To Repeat or Not To Repeat: Insights from Scaling LLM under Token-Crisis
- URL: http://arxiv.org/abs/2305.13230v2
- Date: Thu, 5 Oct 2023 14:58:02 GMT
- Title: To Repeat or Not To Repeat: Insights from Scaling LLM under Token-Crisis
- Authors: Fuzhao Xue, Yao Fu, Wangchunshu Zhou, Zangwei Zheng, Yang You
- Abstract summary: Large language models (LLMs) are notoriously token-hungry during pre-training, and high-quality text data on the web is approaching its scaling limit for LLMs.
We investigate the consequences of repeating pre-training data, revealing that the model is susceptible to overfitting.
Second, we examine the key factors contributing to multi-epoch degradation, finding that significant factors include dataset size, model parameters, and training objectives.
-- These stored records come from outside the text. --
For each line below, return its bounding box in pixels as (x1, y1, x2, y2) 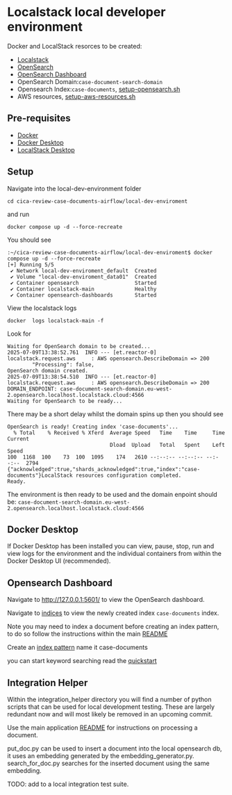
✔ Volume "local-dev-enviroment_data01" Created (10, 273, 157, 280)
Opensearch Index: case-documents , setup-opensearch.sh (17, 85, 181, 93)
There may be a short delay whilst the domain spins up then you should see (7, 409, 224, 418)
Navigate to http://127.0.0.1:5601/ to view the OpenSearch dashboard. (7, 596, 205, 604)
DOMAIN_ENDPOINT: (7, 385, 58, 393)
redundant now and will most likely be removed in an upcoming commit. (7, 710, 213, 718)
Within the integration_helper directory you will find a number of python (7, 696, 212, 703)
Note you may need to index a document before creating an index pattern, (7, 623, 219, 631)
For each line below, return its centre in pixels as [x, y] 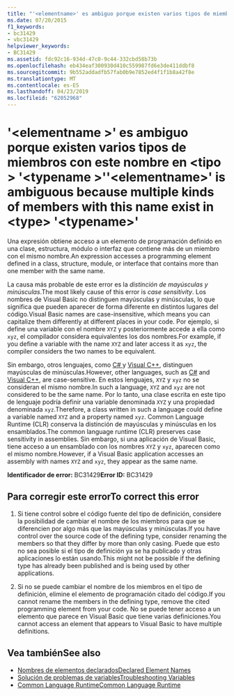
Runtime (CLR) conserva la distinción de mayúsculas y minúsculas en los [112, 424]
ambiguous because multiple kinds [111, 192]
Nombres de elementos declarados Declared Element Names [104, 670]
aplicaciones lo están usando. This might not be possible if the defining [119, 558]
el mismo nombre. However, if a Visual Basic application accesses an [106, 454]
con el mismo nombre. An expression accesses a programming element [109, 256]
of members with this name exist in [111, 207]
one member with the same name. [56, 270]
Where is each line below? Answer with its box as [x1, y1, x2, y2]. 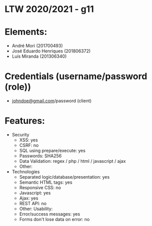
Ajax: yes [19, 195, 38, 201]
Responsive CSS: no [19, 185, 61, 190]
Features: [4, 115, 45, 126]
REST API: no [19, 201, 47, 206]
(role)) [4, 81, 31, 93]
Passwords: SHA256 [19, 153, 62, 159]
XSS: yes [19, 137, 38, 143]
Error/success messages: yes [19, 211, 80, 217]
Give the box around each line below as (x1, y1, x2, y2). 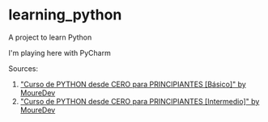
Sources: (8, 63, 39, 74)
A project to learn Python (8, 32, 92, 42)
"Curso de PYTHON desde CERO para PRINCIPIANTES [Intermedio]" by (19, 96, 260, 106)
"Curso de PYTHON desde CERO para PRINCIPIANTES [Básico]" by (19, 79, 247, 89)
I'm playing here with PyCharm (8, 48, 111, 57)
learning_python (8, 6, 122, 24)
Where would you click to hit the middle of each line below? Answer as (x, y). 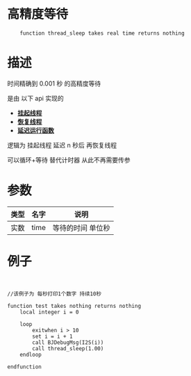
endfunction (24, 367)
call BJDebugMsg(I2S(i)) (68, 342)
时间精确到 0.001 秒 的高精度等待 (54, 83)
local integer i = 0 (49, 312)
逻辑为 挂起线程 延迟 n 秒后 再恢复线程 (62, 145)
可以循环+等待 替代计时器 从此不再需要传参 (69, 160)
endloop (31, 354)
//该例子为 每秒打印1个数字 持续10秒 (55, 294)
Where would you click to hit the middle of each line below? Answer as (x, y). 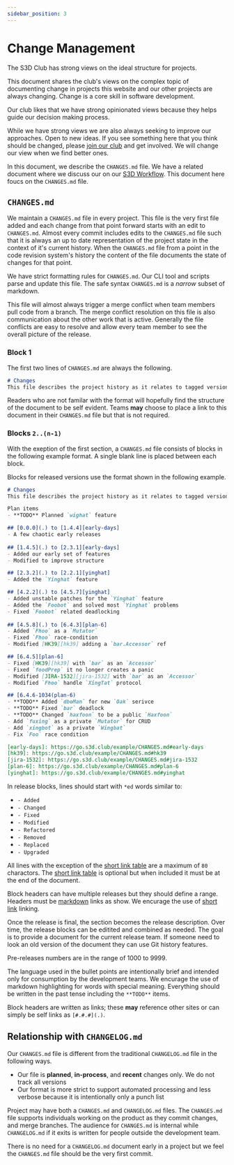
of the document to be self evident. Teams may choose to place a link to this (117, 408)
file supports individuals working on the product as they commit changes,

- Score: 50.31589712761807
- License: http://arxiv.org/licenses/nonexclusive-distrib/1.0/
- Abstract: Recent research has highlighted the importance of dataset size in scaling
language models. However, large language models (LLMs) are notoriously
token-hungry during pre-training, and high-quality text data on the web is
approaching its scaling limit for LLMs. To further enhance LLMs, a
straightforward approach is to repeat the pre-training data for additional
epochs. In this study, we empirically investigate three key aspects under this
approach. First, we explore the consequences of repeating pre-training data,
revealing that the model is susceptible to overfitting, leading to multi-epoch
degradation. Second, we examine the key factors contributing to multi-epoch
degradation, finding that significant factors include dataset size, model
parameters, and training objectives, while less influential factors consist of
dataset quality and model FLOPs. Finally, we explore whether widely used
regularization can alleviate multi-epoch degradation. Most regularization
techniques do not yield significant improvements, except for dropout, which
demonstrates remarkable effectiveness but requires careful tuning when scaling
up the model size. Additionally, we discover that leveraging mixture-of-experts
(MoE) enables cost-effective and efficient hyper-parameter tuning for
computationally intensive dense LLMs with comparable trainable parameters,
potentially impacting efficient LLM development on a broader scale.